Reads like a sloppily disguised influencer blog post really. The feature has just been released and the author already knows they are going to be a "bigger deal than the MCP"? Although he proceeds to discredit the MCP as too complex to be able to take off towards the end of the article. Not very useful examples either, which author publishes with a bit of distancing, disclaimer almost - who the hell has time to create lousy slack gifs? And if you do, you'll probably not want the lousy ones. So yeah, let's not immediately declare this as "great", lets see how it fares in general and revisit in a few months.

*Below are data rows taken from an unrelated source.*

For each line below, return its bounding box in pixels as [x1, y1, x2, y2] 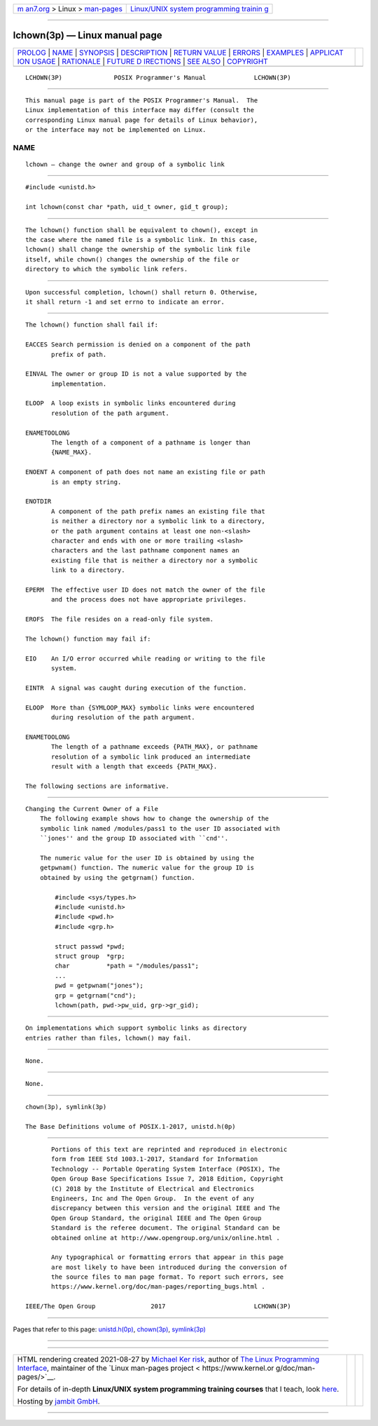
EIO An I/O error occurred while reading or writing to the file [25, 654, 265, 663]
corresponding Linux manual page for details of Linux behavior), [25, 116, 258, 124]
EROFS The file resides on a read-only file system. [25, 616, 213, 623]
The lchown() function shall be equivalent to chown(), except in [25, 226, 258, 234]
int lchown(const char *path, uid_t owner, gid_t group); [25, 203, 229, 211]
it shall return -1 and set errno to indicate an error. [25, 298, 225, 306]
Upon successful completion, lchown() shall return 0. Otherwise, [25, 288, 258, 296]
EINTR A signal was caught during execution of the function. [25, 684, 247, 692]
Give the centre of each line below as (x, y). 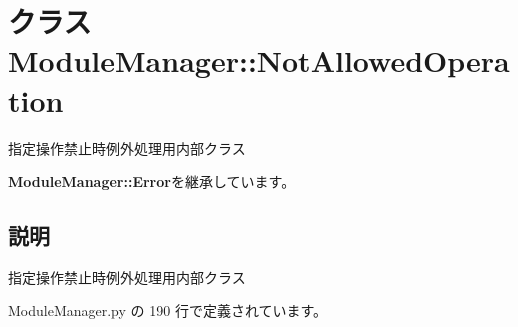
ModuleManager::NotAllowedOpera (259, 60)
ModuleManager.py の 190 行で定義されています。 (168, 310)
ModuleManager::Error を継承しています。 (152, 181)
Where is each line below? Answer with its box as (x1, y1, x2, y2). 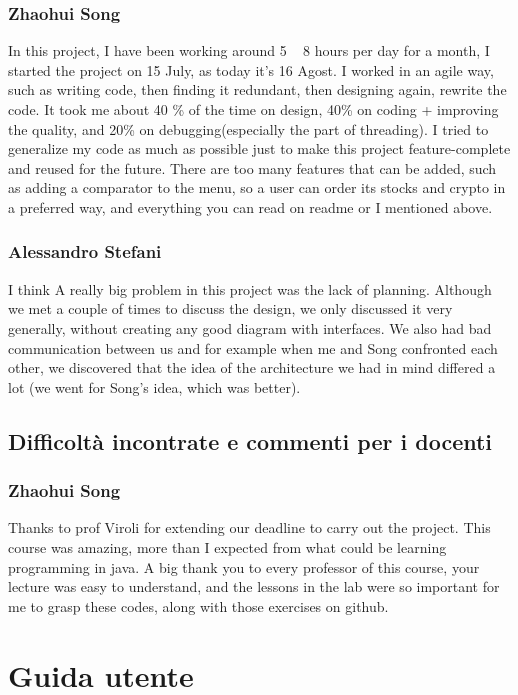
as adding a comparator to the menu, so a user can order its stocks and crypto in (8, 177, 506, 198)
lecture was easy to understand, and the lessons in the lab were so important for (8, 576, 500, 597)
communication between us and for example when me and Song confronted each (8, 337, 498, 358)
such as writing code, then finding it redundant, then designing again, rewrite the (8, 79, 507, 100)
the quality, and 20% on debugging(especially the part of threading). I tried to (8, 118, 489, 139)
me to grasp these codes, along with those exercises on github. (8, 595, 389, 616)
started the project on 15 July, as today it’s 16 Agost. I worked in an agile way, (8, 59, 494, 80)
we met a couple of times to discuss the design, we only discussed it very (8, 298, 453, 319)
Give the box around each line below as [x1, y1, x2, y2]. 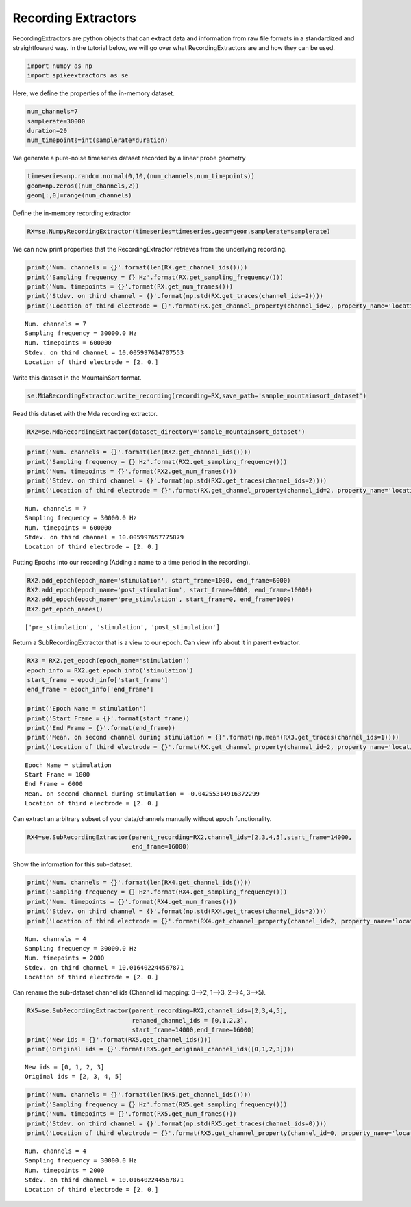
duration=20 [27, 127, 68, 135]
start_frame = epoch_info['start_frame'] [27, 676, 169, 683]
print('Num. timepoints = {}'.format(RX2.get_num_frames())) [27, 467, 237, 475]
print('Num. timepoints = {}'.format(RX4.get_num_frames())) [27, 898, 237, 905]
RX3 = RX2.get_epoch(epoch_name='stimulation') [27, 657, 190, 665]
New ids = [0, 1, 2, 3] [25, 1063, 105, 1071]
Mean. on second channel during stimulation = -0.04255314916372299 [25, 790, 260, 798]
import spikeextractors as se [27, 72, 129, 80]
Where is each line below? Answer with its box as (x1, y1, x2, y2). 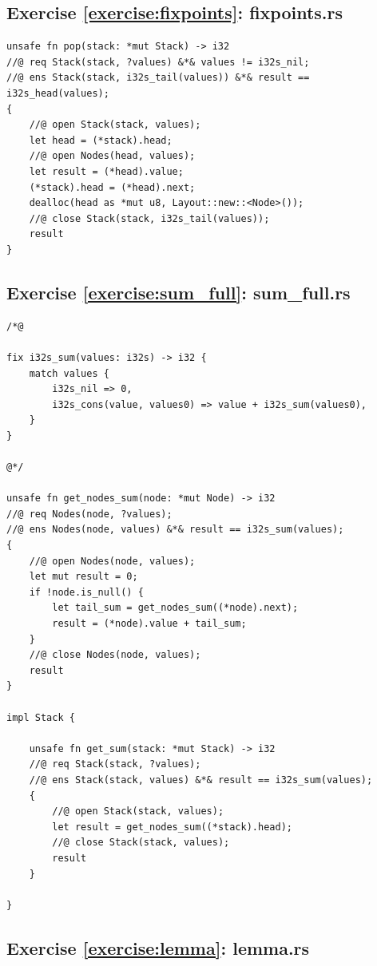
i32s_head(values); (6, 87, 109, 99)
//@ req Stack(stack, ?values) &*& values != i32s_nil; (6, 56, 310, 68)
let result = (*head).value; (29, 165, 184, 177)
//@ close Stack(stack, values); (52, 837, 230, 849)
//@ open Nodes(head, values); (29, 150, 196, 162)
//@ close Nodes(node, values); (29, 649, 201, 661)
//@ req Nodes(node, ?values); (6, 508, 173, 520)
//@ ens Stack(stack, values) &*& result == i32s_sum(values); (29, 774, 373, 786)
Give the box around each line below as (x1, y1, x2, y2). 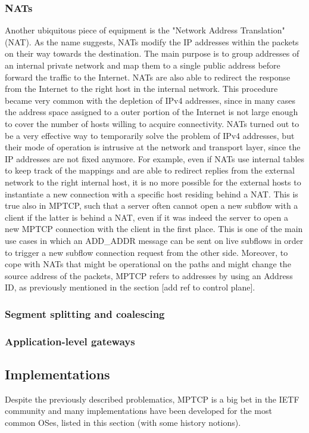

simonw a day ago | parent [-]

What is an "influencer blog post"?

I didn't say that MCP was too complex to take off - it clearly took off despite that complexity.

I'm predicting skills will take off even more. If I'm wrong feel free to call me out in a few months time for making a bad prediction!

hansmayer a day ago | parent [-]

> I didn't say that MCP was too complex to take off - it clearly took off despite that complexity.

I did not say you said exactly that either. Read more carefully. I said you were discrediting them by implying they were too complex to take off due to resource and complexity constraints. It's clearly stated in the relevant section of your post (https://simonwillison.net/2025/Oct/16/claude-skills/#skills-...)

>I'm predicting skills will take off even more. If I'm wrong feel free to call me out in a few months time for making a bad prediction!

How the hell can you predict they will "take off even more" when the feature is accessible for barely 24 hours at this point? You don't even have a basic referent frame or at least a statistical usage sample for making such a statement. That's not a very reliable prediction, is it?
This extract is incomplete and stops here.